For example, Rosalind Miles, in 'Review of The Women's History of the World' tells us what we could have been, but were not, taught, that;

"Aspatia, a women of Miletos was Plato's principle teacher.

Aristoclea, another woman, taught Pythgoras.

In the fourth-century Alexandria, Hypatia, again, a woman, invented the astrolabe, the planisphere and a hydroscope, Artemesia in the command of the fleet, defeated the skilful Athenians near Salamis.

Mary Reiber was transported to Australia in 1790 at the age of 13, for stealing a horse; she was to become a grain trader, hotelier, importer, property developer and shipping magnate."

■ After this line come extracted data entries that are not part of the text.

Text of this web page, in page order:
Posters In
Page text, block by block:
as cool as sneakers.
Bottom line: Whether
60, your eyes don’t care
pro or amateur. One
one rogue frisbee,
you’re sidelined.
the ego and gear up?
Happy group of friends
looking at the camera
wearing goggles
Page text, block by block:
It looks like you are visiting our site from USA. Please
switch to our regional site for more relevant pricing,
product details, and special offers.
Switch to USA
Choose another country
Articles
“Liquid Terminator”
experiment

It is no surprise that girls have grown up burdened by a belief that they have only a narrow sphere of influence and opportunity in the world, whilst males have an opposite but also burdening belief that they must know everything. This societal pressure has produced what was wittily described in an article called "Male Answer Syndrome; Why men always have opinions, even on subjects they know nothing about." I admit the tone of this article is a little flippant and unscholarly, but readers who are able to approach it with a sense of scientific detachment can easily recognise the key point, which is of course an exposure of the tragedy of faulty sex role stereotyping.

Mothering
Politically-slanted feminist conceptions of power usually diminish the role of motherhood with its attendant physical and historical limitations and restrictions. Spiritually-based teachings on equality place great emphasis on the role of women as mothers. Indeed, this is the area in which women have the greatest manifestation of their power. 'Abdu'l-Baha states that the greatest of all ways to worship God is to educate the children and that no nobler deed than this can be imagined, thus acknowledging the primacy of mothers in their capacity to shape minds and souls during a child's most formative period. In this context it is mothers who, upon receiving the necessary education and resources to maximise their own potential, can "..determine the happiness, the future greatness, the courteous ways and learning and judgment, the understanding and faith of their little ones."

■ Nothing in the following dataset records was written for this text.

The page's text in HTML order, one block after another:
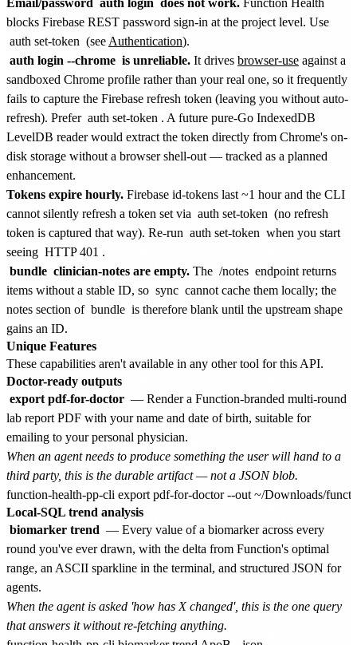
blocks Firebase REST password sign-in at the project level. Use
auth set-token (see Authentication).
auth login --chrome is unreliable. It drives browser-use against a
sandboxed Chrome profile rather than your real one, so it frequently
fails to capture the Firebase refresh token (leaving you without auto-
refresh). Prefer auth set-token . A future pure-Go IndexedDB
LevelDB reader would extract the token directly from Chrome's on-
disk storage without a browser shell-out — tracked as a planned
enhancement.
Tokens expire hourly. Firebase id-tokens last ~1 hour and the CLI
cannot silently refresh a token set via auth set-token (no refresh
token is captured that way). Re-run auth set-token when you start
seeing HTTP 401 .
bundle clinician-notes are empty. The /notes endpoint returns
items without a stable ID, so sync cannot cache them locally; the
notes section of bundle is therefore blank until the upstream shape
gains an ID.
Unique Features
These capabilities aren't available in any other tool for this API.
Doctor-ready outputs
export pdf-for-doctor — Render a Function-branded multi-round
lab report PDF with your name and date of birth, suitable for
emailing to your personal physician.
When an agent needs to produce something the user will hand to a
third party, this is the durable artifact — not a JSON blob.
Local-SQL trend analysis
biomarker trend — Every value of a biomarker across every
round you've ever drawn, with the delta from Function's optimal
range, an ASCII sparkline in the terminal, and structured JSON for
agents.
When the agent is asked 'how has X changed', this is the one query
that answers it without re-fetching anything.

The role of women in educating children, particularly in early childhood, provides the vital foundation for the collective education of humanity, for it is in early childhood that values are most effectively transmitted from one generation to the next, and "....it is through educated mothers that the benefits of knowledge can be most effectively and rapidly diffused throughout society." It follows that the role of the family in the advancement of women is a crucial one for it is here that attitudes are most rapidly and effectively disseminated from the individual to the family and ultimately to the world.

Therefore, in considering future directions in the advancement of women, primary considerations include;
* raising the status and perceived value of mothering
* providing training and resourcing for women to become competent mothers
* developing and promoting quality parenting programmes
* investigating and demonstrating how such mothering is compatible with full participation in wider human society
* providing good role models of this compatibility
* educating and supporting fathers, and providing strong role models
*fostering an understanding and value of the importance of families to the world
*fostering the development of scholarship and literature to develop new models for mothers, fathers, families, workplaces etc.

The Transmission of Values
A primary function of the mother is to teach good character and conduct, to train the children in values. Without morals or values, education can become as much a source of harm as advancement. G.M.Trevelyan observed of education that it "...has produced a vast population able to read but unable to distinguish what is worth reading."

There appears to be one noteworthy exception to the lesser role into which men have traditionally cast women. Those values which men may not be able to recognise in women collectively, they are often able to appreciate in their own mothers. The musician Glenn Miller testified to his mother's training in values, describing her as "The inspirational head of a family in which she tried hard to establish an exceptionally high code of morality and a really deep-seated and lasting mutual love."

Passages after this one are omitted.